XRCC4 Interacts with the Catalytic Domain of PNKP
Previous studies have shown that pXRCC4 binds to the FHA domain of PNKP (7). To obtain quantitative data for this interaction, we purified the PNKPFHA domain (residues 1–130) and labeled the single Cys residue (Cys-46) with AC. When the labeled protein PNKPFHA-AC was excited at 380 nm, the emission maximum occurred at 495 nm, and the addition of pXRCC4 resulted in AC fluorescence quenching (Fig. 1C). Titration of PNKPFHA-AC with pXRCC4 provided a Kd value of 4 ± 1 nm, in close agreement with the value obtained with the full-length PNKP protein. In contrast, the addition of XRCC4 had no significant effect on AC fluorescence (Fig. 1D), indicating that unphosphorylated XRCC4 does not interact with the FHA domain of PNKP.

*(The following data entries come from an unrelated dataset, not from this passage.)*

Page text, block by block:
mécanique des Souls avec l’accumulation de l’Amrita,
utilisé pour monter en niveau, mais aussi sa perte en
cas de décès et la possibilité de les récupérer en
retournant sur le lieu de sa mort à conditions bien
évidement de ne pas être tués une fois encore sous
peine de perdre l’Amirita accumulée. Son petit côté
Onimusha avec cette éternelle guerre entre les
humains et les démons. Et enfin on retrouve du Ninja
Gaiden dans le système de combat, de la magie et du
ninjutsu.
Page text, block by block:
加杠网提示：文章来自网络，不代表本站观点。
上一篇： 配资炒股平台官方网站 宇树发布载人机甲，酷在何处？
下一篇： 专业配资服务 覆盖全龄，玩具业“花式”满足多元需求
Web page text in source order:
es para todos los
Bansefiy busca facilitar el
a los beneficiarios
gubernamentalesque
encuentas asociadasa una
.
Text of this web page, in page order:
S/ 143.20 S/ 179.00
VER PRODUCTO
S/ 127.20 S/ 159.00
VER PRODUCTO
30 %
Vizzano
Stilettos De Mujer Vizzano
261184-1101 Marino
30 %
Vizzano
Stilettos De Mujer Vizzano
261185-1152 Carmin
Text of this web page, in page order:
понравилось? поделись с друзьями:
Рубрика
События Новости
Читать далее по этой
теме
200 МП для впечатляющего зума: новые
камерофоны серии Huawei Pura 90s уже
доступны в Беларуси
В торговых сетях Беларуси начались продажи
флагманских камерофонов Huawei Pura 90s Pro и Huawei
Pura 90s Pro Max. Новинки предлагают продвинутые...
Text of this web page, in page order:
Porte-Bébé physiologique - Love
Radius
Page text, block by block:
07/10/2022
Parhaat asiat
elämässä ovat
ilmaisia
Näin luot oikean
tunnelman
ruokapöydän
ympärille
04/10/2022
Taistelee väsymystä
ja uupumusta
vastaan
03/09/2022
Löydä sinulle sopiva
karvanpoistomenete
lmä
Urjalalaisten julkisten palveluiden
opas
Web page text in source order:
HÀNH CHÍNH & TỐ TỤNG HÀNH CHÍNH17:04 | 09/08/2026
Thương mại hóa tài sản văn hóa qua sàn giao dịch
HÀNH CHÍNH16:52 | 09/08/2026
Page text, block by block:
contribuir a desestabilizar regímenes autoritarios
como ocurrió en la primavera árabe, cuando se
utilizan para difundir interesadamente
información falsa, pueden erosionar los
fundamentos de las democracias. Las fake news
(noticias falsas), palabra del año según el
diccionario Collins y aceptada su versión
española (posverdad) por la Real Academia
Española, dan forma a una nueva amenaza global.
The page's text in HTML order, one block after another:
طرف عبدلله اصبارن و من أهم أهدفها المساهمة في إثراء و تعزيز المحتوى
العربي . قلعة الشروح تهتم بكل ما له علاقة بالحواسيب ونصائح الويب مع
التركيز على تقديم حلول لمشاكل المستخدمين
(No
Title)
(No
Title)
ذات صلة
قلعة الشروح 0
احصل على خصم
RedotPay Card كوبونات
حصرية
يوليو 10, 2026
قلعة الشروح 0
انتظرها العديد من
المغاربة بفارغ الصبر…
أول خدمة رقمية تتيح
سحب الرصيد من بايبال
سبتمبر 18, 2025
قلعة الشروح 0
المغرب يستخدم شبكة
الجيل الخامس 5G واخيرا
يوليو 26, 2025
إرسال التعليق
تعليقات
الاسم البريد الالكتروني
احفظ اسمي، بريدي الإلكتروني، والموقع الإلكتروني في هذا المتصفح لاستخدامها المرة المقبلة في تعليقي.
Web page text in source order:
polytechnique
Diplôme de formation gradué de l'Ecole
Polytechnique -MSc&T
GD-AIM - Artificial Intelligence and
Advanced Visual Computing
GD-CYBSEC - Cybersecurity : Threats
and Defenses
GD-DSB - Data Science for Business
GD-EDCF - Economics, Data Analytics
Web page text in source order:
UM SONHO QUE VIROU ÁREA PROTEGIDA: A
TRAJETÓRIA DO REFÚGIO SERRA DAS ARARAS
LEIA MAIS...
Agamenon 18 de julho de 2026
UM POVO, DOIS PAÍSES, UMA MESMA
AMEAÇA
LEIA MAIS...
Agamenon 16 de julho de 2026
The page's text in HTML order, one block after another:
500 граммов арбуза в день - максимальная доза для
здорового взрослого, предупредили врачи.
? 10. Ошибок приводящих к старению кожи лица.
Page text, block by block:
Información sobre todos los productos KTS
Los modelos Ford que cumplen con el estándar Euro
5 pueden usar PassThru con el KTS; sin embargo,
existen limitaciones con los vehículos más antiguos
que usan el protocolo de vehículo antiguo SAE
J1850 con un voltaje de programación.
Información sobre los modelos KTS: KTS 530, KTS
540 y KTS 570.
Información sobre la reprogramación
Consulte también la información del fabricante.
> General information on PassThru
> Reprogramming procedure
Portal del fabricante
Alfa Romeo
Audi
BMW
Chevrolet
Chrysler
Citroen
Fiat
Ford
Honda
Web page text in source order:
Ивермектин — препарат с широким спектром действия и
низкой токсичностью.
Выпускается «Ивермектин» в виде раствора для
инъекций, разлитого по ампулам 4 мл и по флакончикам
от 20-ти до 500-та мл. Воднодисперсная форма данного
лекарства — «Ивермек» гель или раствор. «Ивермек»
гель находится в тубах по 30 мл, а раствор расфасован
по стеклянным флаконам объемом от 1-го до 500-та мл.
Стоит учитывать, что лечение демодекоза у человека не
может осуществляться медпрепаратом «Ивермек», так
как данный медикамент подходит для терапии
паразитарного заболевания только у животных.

We next asked whether the interaction of PNKP and unphosphorylated XRCC4 is mediated by the C-terminal catalytic kinase/phosphatase domain of PNKP. A C-terminal fragment of PNKP corresponding to amino acids Lys-141 to Gly-521 was expressed in E. coli, purified, and similarly labeled with AC (PNKPCT-AC). When the labeled protein was excited at 380 nm, the emission maximum centered ∼485 nm. The addition of XRCC4 resulted in partial quenching of AC fluorescence and amounted to ∼13% when the two proteins were mixed in a 1:1 molar ratio. Fluorescence titration (Fig. 1E) yielded a Kd value of 100 ± 10 nm, in close agreement with the Kd value obtained with full-length PNKP. The addition of pXRCC4 induced ∼8% quenching of AC fluorescence, signifying interaction between the two proteins, but this level of quenching was not sufficient to allow us to determine a Kd value. Thus, non-phospho-XRCC4 interacts with the C-terminal catalytic domain of PNKP, whereas Thr-233-phosphorylated XRCC4 interacts primarily with the FHA domain of PNKP.
Interaction of PNKP with Both Phospho- and Non-phospho-XRCC4 Produces a Conformational Change in Both Proteins
The influence of CK2 phosphorylation on the biophysical properties of XRCC4 was examined by sedimentation equilibrium analysis and CD. The data presented in supplemental Figs. S3 and S4 and Table S1 indicate that phosphorylation of XRCC4 shifts its dimer-tetramer equilibrium more toward the dimeric state and increases the proportion of random structure found in the protein (Table 1).
TABLE 1.
Secondary structural analysis of XRCC4, PNKP, pXRCC4, XRCC4·PNKP, and pXRCC4·PNKP complexes
| Protein | Molar ellipticity |
α-Helixa | β-Structurea | Randoma | |
|---|---|---|---|---|---|
| [θ]209 nm | [θ]218 nm | ||||
| % | % | % | |||
| XRCC4 | −12,400 | −10,600 | 32 | 30 | 38 |
| pXRCC4 | −11,400 | −9,800 | 32 | 23 | 45 |
| PNKP | −10,100 | −9,250 | 25 | 55 | 20 |
| XRCC4·PNKPb | −9,500 | −9,000(E)c | |||
| −11,300 | −10,000(T) | 26 | 35 | 39 | |
| pXRCC4·PNKPb | −9,100 | −82,00(E) | |||
| −10,800 | −9,600(T) | 32 | 34 | 34 | |
a Analysis of the CD spectra according to the method of Chen et al. (38).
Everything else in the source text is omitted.